During Tuesday’s meeting of interior ministers she called for greater solidarity from other European states and said it was not normal that five countries – Italy, Germany, France, the Netherlands and Sweden – handled three-quarters of all asylum requests in Europe.

“Switzerland is open to discussions on how the Dublin system evolves with the objective of a balanced sharing of responsibilities,” she said.

She added that the fact that all the refugees arriving cannot be properly registered was problematic and a risk for security across Europe, as people are entering Europe’s so-called Schengen space without their identities being checked.

Cooperation with other countries such as Libya was a priority for Switzerland, Sommaruga said.

“We cannot tolerate criminals taking advantage of human distress and playing with the lives of migrants,” she declared.

Record numbers

So far this year, more than 63,000 migrants have arrived in Italy by sea, according to UNHCR, surpassing the previous record of around 62,000 set in the whole of 2011, the year of the “Arab Spring” uprisings.

Italy – along with Spain, Greece and Malta – have been left mostly on their own to manage the growing number of migrants who seek to enter the EU in boats departing from North Africa, partly because increasing anti-immigrant sentiment in countries like Britain and France makes it unpopular to help out.

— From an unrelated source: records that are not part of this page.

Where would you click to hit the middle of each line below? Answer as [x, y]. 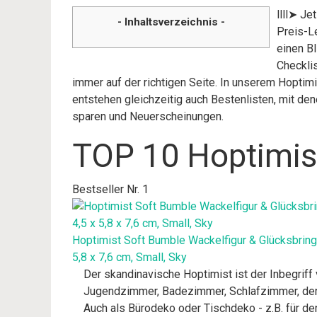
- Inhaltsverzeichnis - [171, 22]
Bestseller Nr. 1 [110, 189]
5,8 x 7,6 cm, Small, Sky [129, 257]
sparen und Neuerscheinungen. [148, 116]
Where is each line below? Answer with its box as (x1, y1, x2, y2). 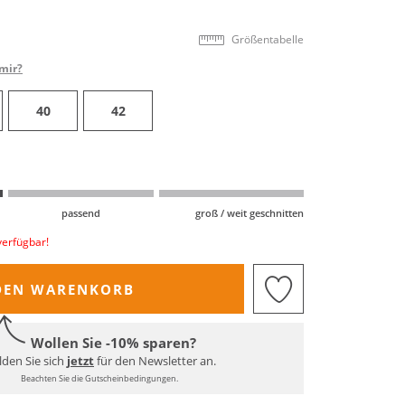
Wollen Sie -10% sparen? (31, 334, 196, 353)
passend (61, 205, 100, 220)
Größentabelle (231, 32, 304, 46)
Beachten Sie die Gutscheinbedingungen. (20, 372, 178, 385)
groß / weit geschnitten (194, 205, 304, 220)
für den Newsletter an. (94, 353, 216, 370)
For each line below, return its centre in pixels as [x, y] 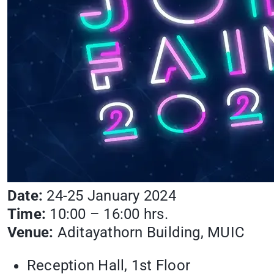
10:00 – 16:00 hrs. [109, 214]
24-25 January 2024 [109, 196]
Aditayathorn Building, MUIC [149, 233]
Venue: [31, 233]
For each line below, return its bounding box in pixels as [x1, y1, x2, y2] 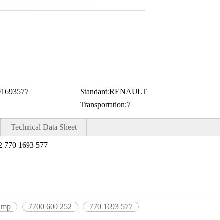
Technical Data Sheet [11, 123, 77, 131]
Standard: [80, 87, 110, 96]
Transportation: [80, 100, 127, 109]
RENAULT [109, 87, 147, 96]
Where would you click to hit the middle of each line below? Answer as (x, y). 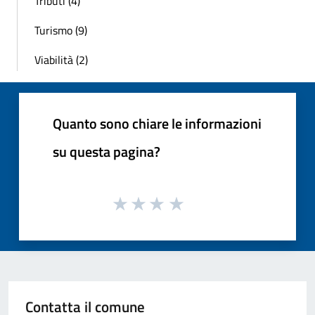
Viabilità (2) (61, 60)
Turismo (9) (61, 31)
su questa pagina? (107, 152)
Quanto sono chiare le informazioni (157, 124)
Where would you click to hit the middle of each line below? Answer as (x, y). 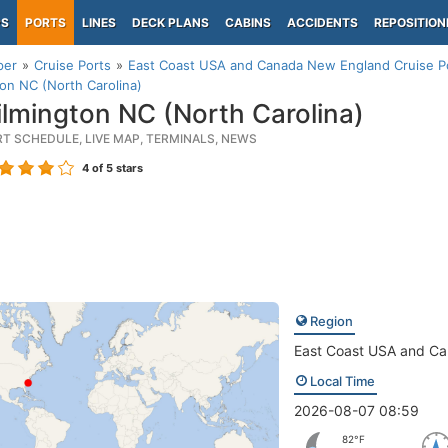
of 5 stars (116, 168)
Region (329, 321)
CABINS (248, 22)
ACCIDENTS (322, 22)
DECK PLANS (170, 22)
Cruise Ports (72, 65)
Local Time (340, 381)
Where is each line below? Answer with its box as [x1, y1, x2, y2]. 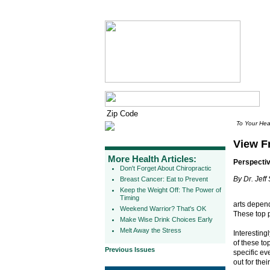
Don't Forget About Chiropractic [120, 165, 212, 172]
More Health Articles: [108, 154, 196, 164]
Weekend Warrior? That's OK [120, 205, 206, 212]
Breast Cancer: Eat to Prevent [120, 175, 208, 183]
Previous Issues [105, 246, 155, 253]
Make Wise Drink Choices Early [120, 216, 213, 223]
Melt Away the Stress [120, 227, 181, 234]
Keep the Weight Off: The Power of [120, 186, 221, 193]

Most of the migrants who reached Italy by sea last year were refugees fleeing Syria’s civil war and Eritrea’s harsh military service, and the trend has continued this year, according to the UNHCR.

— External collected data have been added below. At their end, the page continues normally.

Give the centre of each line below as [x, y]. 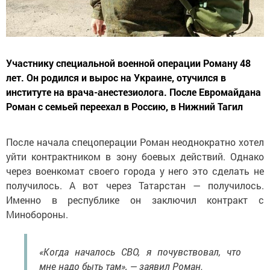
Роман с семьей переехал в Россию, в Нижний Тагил [124, 107]
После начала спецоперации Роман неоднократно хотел [135, 142]
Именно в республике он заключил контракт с [135, 200]
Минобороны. [37, 215]
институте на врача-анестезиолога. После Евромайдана [133, 92]
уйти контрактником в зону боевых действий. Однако [135, 157]
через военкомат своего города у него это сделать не [135, 171]
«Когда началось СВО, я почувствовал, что [140, 252]
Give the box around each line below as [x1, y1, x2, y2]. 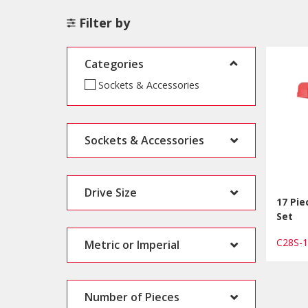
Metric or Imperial [85, 236, 179, 252]
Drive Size [85, 184, 137, 200]
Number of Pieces [85, 289, 179, 305]
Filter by [79, 14, 130, 31]
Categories [85, 56, 144, 71]
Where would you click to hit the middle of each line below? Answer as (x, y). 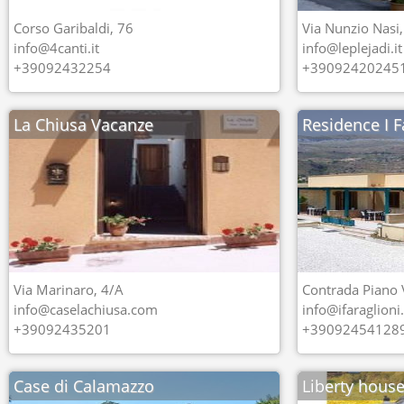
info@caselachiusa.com (86, 309)
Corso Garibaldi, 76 (73, 28)
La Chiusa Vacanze (83, 124)
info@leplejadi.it (352, 48)
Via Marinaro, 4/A (69, 289)
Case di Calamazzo (84, 386)
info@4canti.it (56, 48)
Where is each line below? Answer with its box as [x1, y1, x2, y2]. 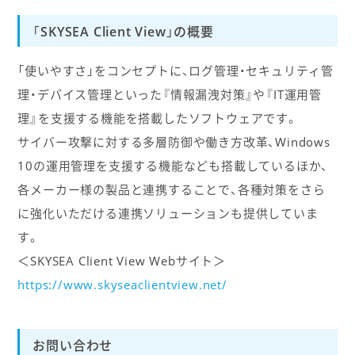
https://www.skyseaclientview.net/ [17, 277, 227, 293]
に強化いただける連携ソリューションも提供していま [17, 205, 319, 222]
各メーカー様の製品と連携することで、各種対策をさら [17, 181, 326, 198]
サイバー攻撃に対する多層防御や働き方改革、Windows [17, 134, 330, 151]
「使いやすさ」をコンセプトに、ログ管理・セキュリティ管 [17, 63, 334, 79]
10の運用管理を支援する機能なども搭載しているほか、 [17, 158, 329, 174]
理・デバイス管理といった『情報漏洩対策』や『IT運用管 [17, 86, 322, 103]
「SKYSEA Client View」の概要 [32, 21, 214, 41]
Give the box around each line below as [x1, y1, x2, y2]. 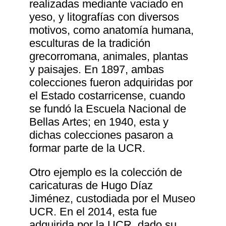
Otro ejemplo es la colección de [29, 166, 183, 179]
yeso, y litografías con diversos [29, 11, 180, 24]
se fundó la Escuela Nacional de [29, 102, 187, 116]
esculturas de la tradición [29, 37, 151, 50]
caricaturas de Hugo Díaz [29, 179, 153, 192]
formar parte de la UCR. [29, 142, 146, 155]
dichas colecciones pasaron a [29, 129, 174, 142]
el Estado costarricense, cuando [29, 89, 186, 102]
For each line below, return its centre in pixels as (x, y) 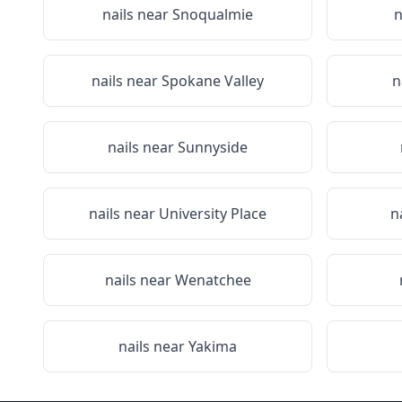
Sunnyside (213, 147)
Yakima (213, 346)
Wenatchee (213, 280)
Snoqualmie (213, 14)
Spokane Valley (213, 81)
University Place (213, 214)
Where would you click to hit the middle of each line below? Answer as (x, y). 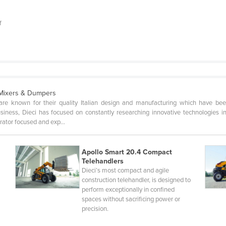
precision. (95, 209)
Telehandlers (102, 161)
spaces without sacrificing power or (131, 200)
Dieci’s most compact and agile (125, 171)
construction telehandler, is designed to (136, 180)
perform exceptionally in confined (128, 190)
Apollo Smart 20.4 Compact (127, 152)
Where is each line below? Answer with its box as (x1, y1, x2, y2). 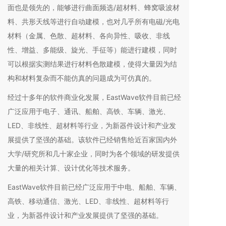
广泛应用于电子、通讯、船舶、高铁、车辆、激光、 (8, 106, 170, 116)
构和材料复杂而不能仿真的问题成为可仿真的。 (8, 73, 156, 82)
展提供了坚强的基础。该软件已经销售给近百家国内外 (8, 135, 177, 144)
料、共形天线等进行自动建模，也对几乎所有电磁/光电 (8, 17, 180, 26)
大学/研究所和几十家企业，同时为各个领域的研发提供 (8, 149, 180, 158)
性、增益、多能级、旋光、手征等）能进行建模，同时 (8, 45, 177, 54)
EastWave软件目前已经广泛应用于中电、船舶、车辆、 (8, 182, 181, 191)
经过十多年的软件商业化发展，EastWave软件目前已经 (8, 92, 181, 101)
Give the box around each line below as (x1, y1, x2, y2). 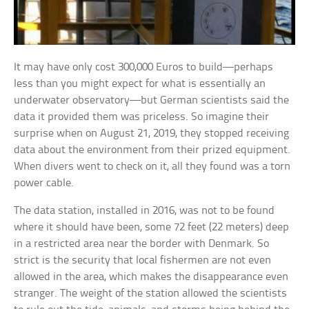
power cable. (14, 177, 74, 189)
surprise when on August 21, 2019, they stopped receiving (14, 127, 290, 139)
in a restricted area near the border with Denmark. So (14, 237, 270, 250)
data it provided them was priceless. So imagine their (14, 110, 270, 123)
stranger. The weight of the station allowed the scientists (14, 287, 288, 299)
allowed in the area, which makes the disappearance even (14, 270, 289, 283)
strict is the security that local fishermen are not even (14, 254, 272, 266)
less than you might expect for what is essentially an (14, 77, 266, 90)
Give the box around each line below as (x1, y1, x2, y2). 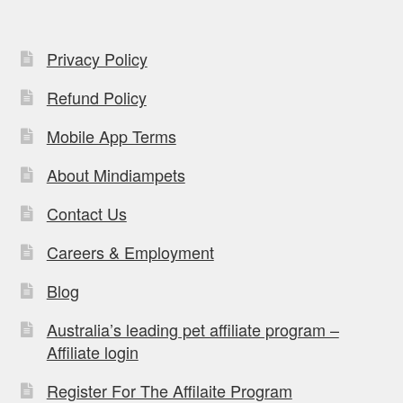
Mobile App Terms (46, 123, 176, 148)
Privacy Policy (46, 46, 148, 70)
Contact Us (46, 201, 127, 225)
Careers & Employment (46, 239, 214, 264)
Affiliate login (46, 339, 139, 363)
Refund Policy (46, 85, 147, 109)
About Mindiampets (46, 162, 185, 186)
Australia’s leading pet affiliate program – (46, 317, 339, 341)
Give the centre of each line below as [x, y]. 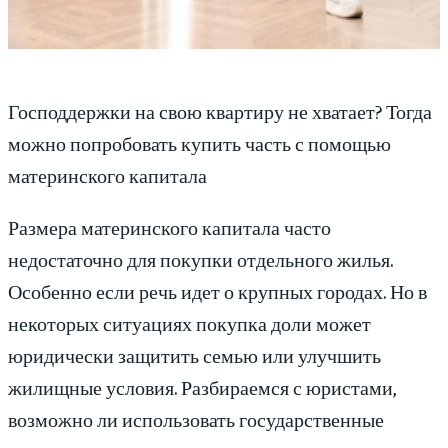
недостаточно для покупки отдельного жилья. [200, 259]
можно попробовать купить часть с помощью [199, 143]
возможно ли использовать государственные [196, 419]
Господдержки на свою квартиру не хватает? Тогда [220, 111]
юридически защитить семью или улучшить [194, 355]
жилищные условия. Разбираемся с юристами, [202, 387]
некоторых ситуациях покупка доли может [189, 323]
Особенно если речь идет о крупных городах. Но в [217, 291]
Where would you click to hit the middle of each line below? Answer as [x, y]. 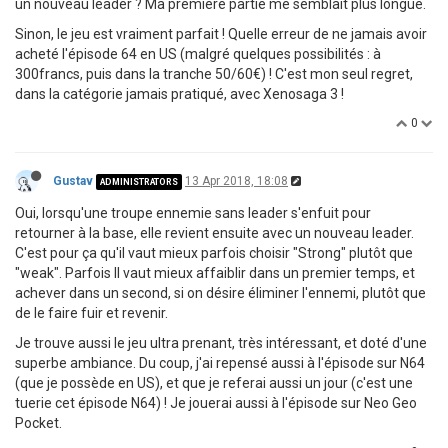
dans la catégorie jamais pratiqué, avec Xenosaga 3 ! [179, 94]
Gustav [73, 181]
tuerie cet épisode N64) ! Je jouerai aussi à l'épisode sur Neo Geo [216, 403]
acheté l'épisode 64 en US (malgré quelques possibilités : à [198, 54]
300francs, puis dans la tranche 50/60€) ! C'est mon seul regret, [214, 74]
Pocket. [38, 423]
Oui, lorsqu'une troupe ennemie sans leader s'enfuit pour [193, 213]
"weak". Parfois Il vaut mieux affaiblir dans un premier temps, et [215, 273]
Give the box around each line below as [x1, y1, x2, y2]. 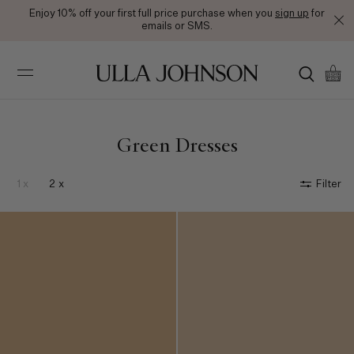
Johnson [87, 63, 122, 71]
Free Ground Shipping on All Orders [92, 9, 262, 19]
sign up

But more than 500 have died in 2014 trying to make the perilous sea crossing, including 12 on Sunday when their boat capsized off the coast of the Libyan Tripoli, the UNHCR said on Tuesday.

Switzerland has agreed to take on 500 particularly endangered Syrian refugees in connection with a pilot project announced in September 2013. Since last autumn some 3,000 other Syrians have also travelled to Switzerland to seek asylum or stay with relatives. In 2013 some 2,500 Eritreans sought asylum in Switzerland.

Frontex role

On Tuesday Alfano repeated a call for Europe’s border control agency Frontex – to which Switzerland contributes –  to take over Italy’s mission patrolling the waters between Africa and Sicily, known as Mare Nostrum or “Our Sea”.

The operation was launched last October, when 366 people drowned after their boat capsized just a mile from the Italian island of Lampedusa. Mare Nostrum has saved 73,600 people in eight months, or 270 a day.

After the meeting in Milan, EU Home Affairs Commissioner Cecilia Malmstrom said that she was discussing with Alfano what was needed for a “scaled-down” version of Mare Nostrum.

But she warned that Frontex alone would not be enough and that member states would have to contribute directly, and there was as yet no time frame for a possible EU substitution of Italy.